We have the ingester pod configured to autoscale at 80% cpu. Each ingester pod gets 4 cpus and 8gb of ram. I’ve thought about scaling the pods down to 2 cpu to see if that performs better - like you say a larger number of smaller pods.

Any thoughts? Especially around the config overrides - we’ve played with a few settings based on the synthetic load testing but we know they are only going to get us in the ballpark of where we will need to be for real load ( and yes I know many settings will just depend on the actual traffic we receive!)

Couple of suggestions I’d make:

  1. Tune the grpc size a bit. This is what we use:
server:
  # 100MB
  grpc_server_max_recv_msg_size: 1.048576e+08
  grpc_server_max_send_msg_size: 1.048576e+08
  1. Start from small test. Look at the test logs and see what they look like. The last time I used K6 to test our Loki cluster was a while ago, and I unfortunately did not pay attention to the cardinality of the logs, but if I had to guess I would say that’s likely not a problem.

  2. You should look to implement some baseline metrics for your Loki cluster so you can understand why it’s failing. You don’t have to be elaborate, but at least some basic ones, otherwise you are just making adjustments blind. Some metrics that would be useful, in my opinion, would be CPU, memory, gc, gc time, active stream, stream created per sec. Start with small test, gradually increase load, and see what the metrics say.

I’m hesitent to change the grpc size as we are not currently experiencing rejections related to it but good to know for the future. I expect that is more log content based in nature.

For the load test I configured iirc 300 unique app names, 5 namespaces and I forget what I put for the rest but we should have a pretty good distribution in terms of log data being generated.

So I set the log level to debug. Now I see:

level=debug ts=2024-06-26T18:55:00.938700417Z caller=logging.go:118 traceID=78d017f4308edbf8 orgID=fake msg="GET /ready (503) 57.541µs"
(...)
level=debug ts=2024-06-26T18:55:40.938885656Z caller=logging.go:118 traceID=540247a7a07cfd7a orgID=fake msg="GET /ready (503) 56.081µs"
level=debug ts=2024-06-26T18:55:43.788662613Z caller=logging.go:118 traceID=35b0e0ddc1f61a12 orgID=fake msg="GET /ready (503) 52.643µs"

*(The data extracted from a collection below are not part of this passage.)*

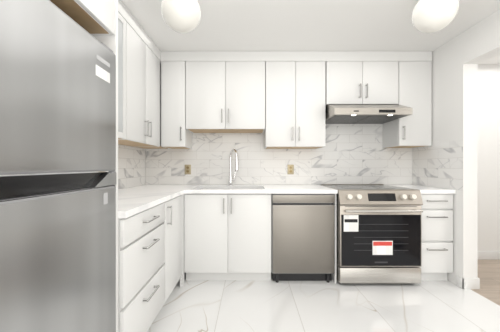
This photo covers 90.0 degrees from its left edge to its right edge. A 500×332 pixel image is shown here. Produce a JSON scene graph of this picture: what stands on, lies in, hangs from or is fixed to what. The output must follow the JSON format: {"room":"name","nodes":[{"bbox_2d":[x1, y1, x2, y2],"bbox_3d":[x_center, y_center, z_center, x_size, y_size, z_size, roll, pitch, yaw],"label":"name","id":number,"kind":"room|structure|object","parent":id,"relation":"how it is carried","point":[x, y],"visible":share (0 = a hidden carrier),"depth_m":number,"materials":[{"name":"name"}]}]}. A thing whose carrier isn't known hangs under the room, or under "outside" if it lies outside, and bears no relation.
{"room":"kitchen","nodes":[
{"label":"kitchen","id":0,"kind":"room"},
{"bbox_2d":[146,124,411,184],"bbox_3d":[0.347,-0.229,2.995,3.191,0.903,0.008,0,0,0],"label":"tile","id":1,"kind":"structure","parent":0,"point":[353,154],"depth_m":2.99,"materials":[{"name":"tile"}]},
{"bbox_2d":[185,165,190,173],"bbox_3d":[-0.744,0.042,2.988,0.076,0.116,0.007,0,0,0],"label":"electrical outlet","id":2,"kind":"object","parent":1,"relation":"attached to","point":[187,169],"visible":1,"depth_m":2.99,"materials":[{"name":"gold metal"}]},
{"bbox_2d":[287,165,293,173],"bbox_3d":[0.486,0.042,2.988,0.076,0.116,0.007,0,0,0],"label":"electrical outlet","id":3,"kind":"object","parent":1,"relation":"attached to","point":[290,169],"visible":1,"depth_m":2.99,"materials":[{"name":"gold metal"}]},
{"bbox_2d":[266,51,329,148],"bbox_3d":[0.488,-0.711,2.812,0.688,1.013,0.350,0,0,0],"label":"upper cabinet","id":4,"kind":"object","parent":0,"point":[299,80],"depth_m":2.66,"materials":[{"name":"white paint"}]},
{"bbox_2d":[121,0,499,63],"bbox_3d":[1.175,-1.270,-0.250,5.050,0.100,6.700,0,0,0],"label":"ceiling","id":5,"kind":"structure","parent":0,"point":[305,25],"depth_m":2.19,"materials":[{"name":"white paint"}]},
{"bbox_2d":[161,0,200,33],"bbox_3d":[-0.450,-1.052,1.640,0.250,0.334,0.250,0,0,0],"label":"globe pendant light","id":6,"kind":"object","parent":5,"relation":"hanging from","point":[182,16],"visible":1,"depth_m":1.57,"materials":[{"name":"white glass"}]},
{"bbox_2d":[412,0,458,33],"bbox_3d":[1.210,-1.052,1.640,0.250,0.334,0.250,0,0,0],"label":"globe pendant light","id":7,"kind":"object","parent":5,"relation":"hanging from","point":[430,16],"visible":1,"depth_m":1.57,"materials":[{"name":"white glass"}]},
{"bbox_2d":[147,267,499,331],"bbox_3d":[0.325,1.170,-0.250,3.350,0.100,6.700,0,0,0],"label":"floor","id":8,"kind":"structure","parent":0,"point":[271,305],"depth_m":1.97,"materials":[{"name":"tile"}]},
{"bbox_2d":[0,0,115,331],"bbox_3d":[-0.928,0.284,0.828,0.574,1.672,0.765,0,0,0],"label":"refrigerator","id":9,"kind":"object","parent":8,"relation":"on","point":[57,169],"visible":0.98,"depth_m":0.83,"materials":[{"name":"grey metal"}]},
{"bbox_2d":[50,0,117,331],"bbox_3d":[-0.933,-0.049,0.820,0.629,2.338,0.840,0,0,0],"label":"surround","id":10,"kind":"object","parent":8,"relation":"on","point":[97,20],"visible":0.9,"depth_m":1.17,"materials":[{"name":"white paint"}]},
{"bbox_2d":[118,226,165,309],"bbox_3d":[-0.890,0.572,1.551,0.520,0.242,0.609,0,0,0],"label":"drawer","id":11,"kind":"object","parent":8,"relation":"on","point":[163,247],"depth_m":1.40,"materials":[{"name":"white paint"}]},
{"bbox_2d":[118,266,165,331],"bbox_3d":[-0.890,0.939,1.551,0.520,0.362,0.609,0,0,0],"label":"drawer","id":12,"kind":"object","parent":8,"relation":"on","point":[141,313],"depth_m":1.51,"materials":[{"name":"white paint"}]},
{"bbox_2d":[118,194,201,285],"bbox_3d":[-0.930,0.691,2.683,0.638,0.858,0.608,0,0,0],"label":"base cabinet","id":13,"kind":"object","parent":8,"relation":"on","point":[181,215],"depth_m":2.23,"materials":[{"name":"white paint"}]},
{"bbox_2d":[118,189,184,217],"bbox_3d":[-0.932,0.242,1.797,0.630,0.035,1.110,0,0,0],"label":"countertop","id":14,"kind":"structure","parent":13,"relation":"on","point":[134,200],"depth_m":1.75,"materials":[{"name":"stone"}]},
{"bbox_2d":[125,185,337,193],"bbox_3d":[-0.211,0.242,2.671,2.074,0.035,0.633,0,0,0],"label":"countertop","id":15,"kind":"structure","parent":13,"relation":"on","point":[189,189],"depth_m":2.50,"materials":[{"name":"stone"}]},
{"bbox_2d":[228,149,237,184],"bbox_3d":[-0.195,0.014,2.858,0.127,0.421,0.201,0,0,0],"label":"faucet","id":16,"kind":"object","parent":15,"relation":"on","point":[231,179],"visible":1,"depth_m":2.90,"materials":[{"name":"silver metal"}]},
{"bbox_2d":[390,185,454,193],"bbox_3d":[1.765,0.242,2.671,0.340,0.035,0.633,0,0,0],"label":"countertop","id":17,"kind":"structure","parent":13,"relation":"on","point":[423,189],"depth_m":2.39,"materials":[{"name":"stone"}]},
{"bbox_2d":[271,194,334,282],"bbox_3d":[0.507,0.695,2.665,0.591,0.850,0.610,0,0,0],"label":"dishwasher","id":18,"kind":"object","parent":8,"relation":"on","point":[302,237],"visible":0.88,"depth_m":2.37,"materials":[{"name":"grey metal"}]},
{"bbox_2d":[321,184,422,282],"bbox_3d":[1.210,0.667,2.613,0.762,0.906,0.734,0,0,0],"label":"range","id":19,"kind":"object","parent":8,"relation":"on","point":[378,233],"visible":0.98,"depth_m":2.31,"materials":[{"name":"silver metal"}]},
{"bbox_2d":[420,242,452,279],"bbox_3d":[1.767,0.939,2.640,0.334,0.362,0.521,0,0,0],"label":"base cabinet","id":20,"kind":"object","parent":8,"relation":"on","point":[436,257],"depth_m":2.38,"materials":[{"name":"white paint"}]},
{"bbox_2d":[421,206,452,241],"bbox_3d":[1.767,0.572,2.640,0.334,0.242,0.521,0,0,0],"label":"base cabinet","id":21,"kind":"object","parent":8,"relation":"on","point":[436,225],"depth_m":2.38,"materials":[{"name":"white paint"}]},
{"bbox_2d":[406,51,431,147],"bbox_3d":[1.750,-0.711,2.812,0.370,1.013,0.350,0,0,0],"label":"upper cabinet","id":22,"kind":"object","parent":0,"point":[418,63],"depth_m":2.66,"materials":[{"name":"white paint"}]},
{"bbox_2d":[412,10,499,284],"bbox_3d":[2.010,-0.050,-0.250,0.130,2.340,6.500,0,0,0],"label":"wall","id":23,"kind":"structure","parent":0,"point":[457,60],"depth_m":2.28,"materials":[{"name":"white paint"}]},
{"bbox_2d":[413,139,462,189],"bbox_3d":[1.948,-0.011,2.636,0.008,0.468,0.710,0,0,0],"label":"tiled wall","id":24,"kind":"structure","parent":23,"relation":"attached to","point":[438,164],"depth_m":2.55,"materials":[{"name":"tile"}]},
{"bbox_2d":[457,275,479,288],"bbox_3d":[2.070,1.070,2.624,0.034,0.100,0.712,0,0,0],"label":"baseboard","id":25,"kind":"structure","parent":23,"relation":"attached to","point":[468,283],"depth_m":2.27,"materials":[{"name":"white paint"}]},
{"bbox_2d":[471,260,499,305],"bbox_3d":[2.850,1.170,-0.250,1.700,0.100,6.700,0,0,0],"label":"floor","id":26,"kind":"structure","parent":0,"point":[489,274],"depth_m":2.44,"materials":[{"name":"brown wood"}]},
{"bbox_2d":[478,64,499,250],"bbox_3d":[1.175,-0.050,3.050,5.050,2.340,0.100,0,0,0],"label":"wall","id":27,"kind":"structure","parent":0,"point":[488,157],"depth_m":3.00,"materials":[{"name":"white paint"}]},
{"bbox_2d":[162,51,191,148],"bbox_3d":[-0.814,-0.711,2.812,0.292,1.013,0.350,0,0,0],"label":"upper cabinet","id":28,"kind":"object","parent":27,"relation":"attached to","point":[177,99],"depth_m":2.66,"materials":[{"name":"white paint"}]},
{"bbox_2d":[186,51,269,148],"bbox_3d":[-0.262,-0.711,2.812,0.892,1.013,0.350,0,0,0],"label":"upper cabinet","id":29,"kind":"object","parent":27,"relation":"attached to","point":[227,91],"depth_m":2.66,"materials":[{"name":"white paint"}]},
{"bbox_2d":[330,51,405,147],"bbox_3d":[1.196,-0.711,2.812,0.818,1.013,0.350,0,0,0],"label":"upper cabinet","id":30,"kind":"object","parent":27,"relation":"attached to","point":[356,77],"depth_m":2.66,"materials":[{"name":"white paint"}]},
{"bbox_2d":[325,104,412,123],"bbox_3d":[1.203,-0.578,2.710,0.760,0.157,0.556,0,0,0],"label":"range hood","id":31,"kind":"object","parent":30,"relation":"attached to","point":[359,113],"visible":0.98,"depth_m":2.52,"materials":[{"name":"silver metal"}]},
{"bbox_2d":[478,251,499,259],"bbox_3d":[2.829,1.070,2.993,1.508,0.100,0.015,0,0,0],"label":"baseboard","id":32,"kind":"structure","parent":27,"relation":"attached to","point":[482,255],"depth_m":2.99,"materials":[{"name":"white paint"}]},
{"bbox_3d":[-1.300,-0.050,-0.250,0.100,2.340,6.500,0,0,0],"label":"wall","id":33,"kind":"structure","parent":0,"visible":0},
{"bbox_2d":[118,0,133,139],"bbox_3d":[-1.084,-0.711,1.745,0.307,1.013,0.409,0,0,0],"label":"upper cabinet","id":34,"kind":"object","parent":33,"relation":"attached to","point":[125,18],"depth_m":1.91,"materials":[{"name":"white paint"}]},
{"bbox_2d":[118,144,145,188],"bbox_3d":[-1.254,-0.001,2.106,0.008,0.448,1.770,0,0,0],"label":"tile","id":35,"kind":"structure","parent":33,"relation":"attached to","point":[131,166],"depth_m":2.64,"materials":[{"name":"tile"}]},
{"bbox_2d":[118,18,161,147],"bbox_3d":[-1.084,-0.711,2.279,0.307,1.013,0.792,0,0,0],"label":"upper cabinet","id":36,"kind":"object","parent":33,"relation":"attached to","point":[147,56],"depth_m":2.30,"materials":[{"name":"white paint"}]}
]}

I enabled persistence for the wal / data directory. Now all 3 ingester pods are in a permenantly failed state. I’m guessing that if I nuke the pv the instances would come back. ( basically had the same thing before - I issued pod delete which would wipe the storage out )

Its not clear to me why the ingesters are failing. I only see the logged 503 now.

Out of curiosity what are your ingester pod sizes and what kind of throughput are you getting out of your configuration?

I found that the ingester pod got killed due to oom. I was running with 8gb ingesters - now at 16. Single cpu core

You can scroll up a bit, my earlier reply had more information.

We are running 4 ingesters, 2 cpu x 8GB memory. With average 10K logs per seconds we are at 40% memory pressure.

I haven’t really done a deep dive, but I kinda feel like the memory pressure is related to number of streams more than number of log lines you receive (logs that have the same set of labels are grouped in a stream).

my pod size is similar - 1cpu 10gb ram and we were able to push it to approx 35-40k/sec per pod. Its synthetic load vs real traffic so I’m curious to see how that scales compared to real traffic.

Thanks for your responses @tonyswumac much appreciated!